Event ID 1106 — Security Channel Publishing
Applies To: Windows Server 2008
.jpg)
As events are delivered to the Event Log service to be saved in the Security log, they pass through the operating system (OS) kernel. If the kernel does not have enough resources to deliver the events to the Event Log service (which can happen if the Event Log service has to handle a large number of events), then the events are lost. This can compromise the security of the system and ability of administrators, support personnel, and automated utilities to troubleshoot and diagnose problems.
Event Details
| Product: | Windows Operating System |
| ID: | 1106 |
| Source: | Microsoft-Windows-Eventlog |
| Version: | 6.0 |
| Symbolic Name: | EVENT_AUDIT_FAILURE |
| Message: | Events have been dropped by the event logging service. The reason code is %1. |
Resolve
Decrease the number of events logged in the Security log
Events sent to the Security log are dropped (they cannot reach the Event Log service and the Security log) when their volume exceeds system capabilities.

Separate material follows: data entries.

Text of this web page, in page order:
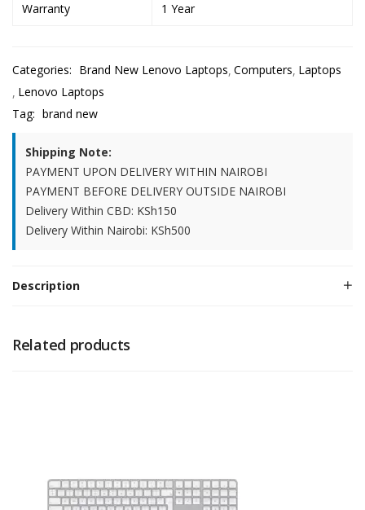
Warranty 1 Year
Categories: Brand New Lenovo Laptops Computers Laptops
Lenovo Laptops
Tag: brand new
Shipping Note:
PAYMENT UPON DELIVERY WITHIN NAIROBI
PAYMENT BEFORE DELIVERY OUTSIDE NAIROBI
Delivery Within CBD: KSh150
Delivery Within Nairobi: KSh500
Description
Related products
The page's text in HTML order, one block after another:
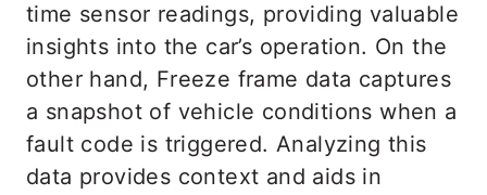
time sensor readings, providing valuable
insights into the car’s operation. On the
other hand, Freeze frame data captures
a snapshot of vehicle conditions when a
fault code is triggered. Analyzing this
data provides context and aids in
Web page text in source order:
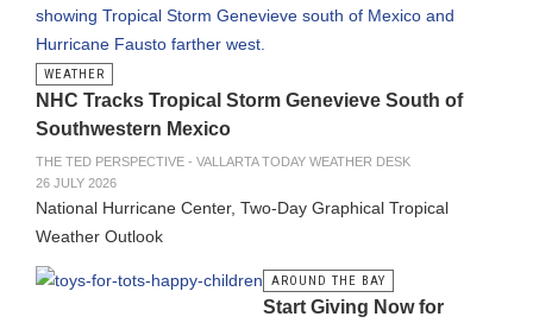
WEATHER
NHC Tracks Tropical Storm Genevieve South of
Southwestern Mexico
THE TED PERSPECTIVE - VALLARTA TODAY WEATHER DESK
26 JULY 2026
National Hurricane Center, Two-Day Graphical Tropical
Weather Outlook
AROUND THE BAY
Start Giving Now for
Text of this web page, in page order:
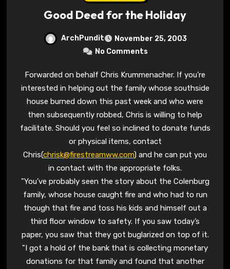
Good Deed for the Holiday
ArchPundit
November 25, 2003
No Comments
Forwarded on behalf Chris Krummenacher. If you’re
interested in helping out the family whose southside
house burned down this past week and who were
then subsequently robbed, Chris is willing to help
facilitate. Should you feel so inclined to donate funds
or physical items, contact
Chris(chrisk@firestreamww.com) and he can put you
in contact with the appropriate folks.
"You’ve probably seen the story about the Colenburg
family, whose house caught fire and who had to run
though that fire and toss his kids and himself out a
third floor window to safety. If you saw today’s
paper, you saw that they got buglarized on top of it.
"I got a hold of the bank that is collecting monetary
donations for that family and found that another
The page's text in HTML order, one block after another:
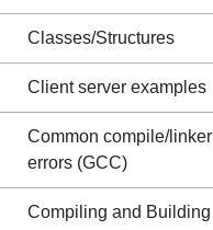
Classes/Structures
Client server examples
Common compile/linker
errors (GCC)
Compiling and Building
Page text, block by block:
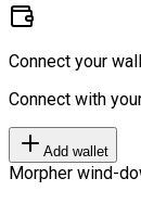
Connect your
Connect with
Add wallet
Morpher wind-
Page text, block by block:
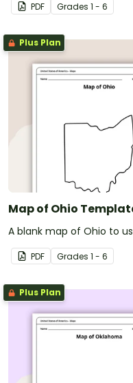
PDF Grades 1 - 6
Plus Plan
Map of Ohio
A blank map of Ohio to
PDF Grades 1 - 6
Plus Plan
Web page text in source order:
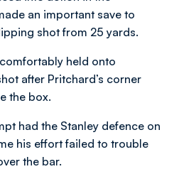
an important save to
shot from 25 yards.
held onto
after Pritchard’s corner
the box.
had the Stanley defence on
his effort failed to trouble
the bar.
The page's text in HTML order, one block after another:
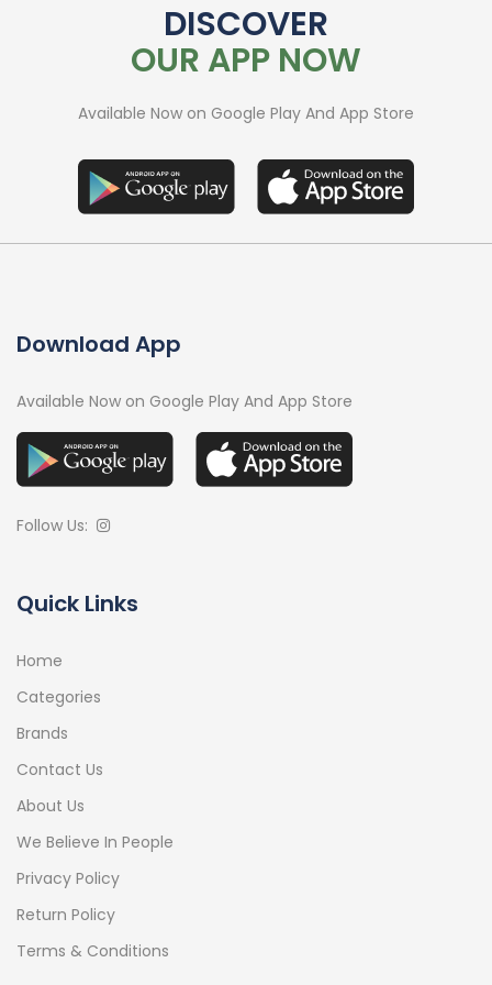
DISCOVER
OUR APP NOW
Available Now on Google Play And App Store
Download App
Available Now on Google Play And App Store
Follow Us:
Quick Links
Home
Categories
Brands
Contact Us
About Us
We Believe In People
Privacy Policy
Return Policy
Terms & Conditions

The hardware (CPU speed and disk size) can be improved to allow the system to handle a higher volume of events, or the number of events published should be reduced. For a busy domain controller system with full auditing enabled, the system attempts to publish a large number of events into the Security log. To allow the system to handle the volume, disable some auditing.
Verify
Use the Event Viewer to read the Security log on the local computer after the computer has been restarted. Verify that events 1101 or 1106 do not appear in the Security log.